- Opening Delimiter -

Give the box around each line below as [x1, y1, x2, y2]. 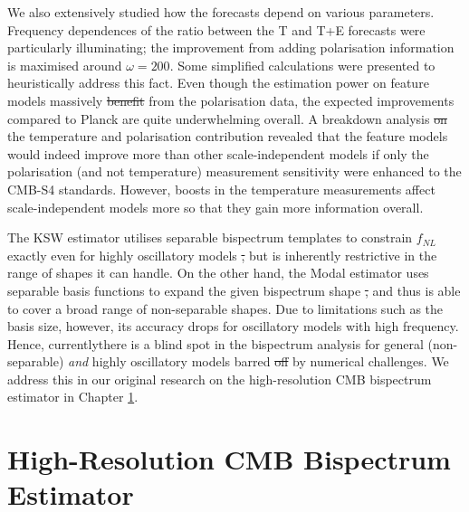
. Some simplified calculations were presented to [169, 55, 435, 74]
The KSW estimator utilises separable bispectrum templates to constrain [7, 228, 413, 247]
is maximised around [7, 55, 122, 74]
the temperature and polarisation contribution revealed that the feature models [7, 127, 448, 146]
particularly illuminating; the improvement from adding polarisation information [7, 38, 455, 57]
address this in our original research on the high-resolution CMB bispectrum [7, 369, 432, 388]
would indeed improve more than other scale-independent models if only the [7, 144, 429, 163]
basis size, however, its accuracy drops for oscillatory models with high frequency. [7, 317, 459, 336]
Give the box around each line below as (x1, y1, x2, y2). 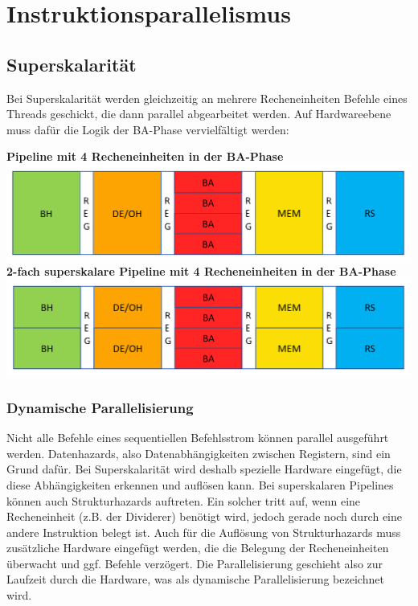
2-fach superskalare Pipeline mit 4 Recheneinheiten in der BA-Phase (6, 263, 396, 280)
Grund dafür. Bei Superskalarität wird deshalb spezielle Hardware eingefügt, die (6, 461, 402, 477)
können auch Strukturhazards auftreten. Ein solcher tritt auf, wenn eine (6, 492, 361, 509)
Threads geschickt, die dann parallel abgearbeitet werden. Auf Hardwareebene (6, 105, 391, 122)
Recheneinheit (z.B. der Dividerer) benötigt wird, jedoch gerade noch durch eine (6, 508, 402, 525)
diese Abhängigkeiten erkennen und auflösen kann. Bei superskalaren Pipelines (6, 476, 394, 493)
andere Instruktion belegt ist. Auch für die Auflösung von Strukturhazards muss (6, 523, 401, 540)
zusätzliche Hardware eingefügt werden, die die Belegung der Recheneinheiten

- Closing Delimiter -

Your objective = Each line of the data above is to be output exactly; the pictures are not to appear.

Reply =
Give the box around each line below as [x1, y1, x2, y2]. 
. Some simplified calculations were presented to [169, 55, 435, 74]
The KSW estimator utilises separable bispectrum templates to constrain [7, 228, 413, 247]
is maximised around [7, 55, 122, 74]
the temperature and polarisation contribution revealed that the feature models [7, 127, 448, 146]
particularly illuminating; the improvement from adding polarisation information [7, 38, 455, 57]
address this in our original research on the high-resolution CMB bispectrum [7, 369, 432, 388]
would indeed improve more than other scale-independent models if only the [7, 144, 429, 163]
basis size, however, its accuracy drops for oscillatory models with high frequency. [7, 317, 459, 336]
Give the box around each line below as (x1, y1, x2, y2). 
2-fach superskalare Pipeline mit 4 Recheneinheiten in der BA-Phase (6, 263, 396, 280)
Grund dafür. Bei Superskalarität wird deshalb spezielle Hardware eingefügt, die (6, 461, 402, 477)
können auch Strukturhazards auftreten. Ein solcher tritt auf, wenn eine (6, 492, 361, 509)
Threads geschickt, die dann parallel abgearbeitet werden. Auf Hardwareebene (6, 105, 391, 122)
Recheneinheit (z.B. der Dividerer) benötigt wird, jedoch gerade noch durch eine (6, 508, 402, 525)
diese Abhängigkeiten erkennen und auflösen kann. Bei superskalaren Pipelines (6, 476, 394, 493)
andere Instruktion belegt ist. Auch für die Auflösung von Strukturhazards muss (6, 523, 401, 540)
zusätzliche Hardware eingefügt werden, die die Belegung der Recheneinheiten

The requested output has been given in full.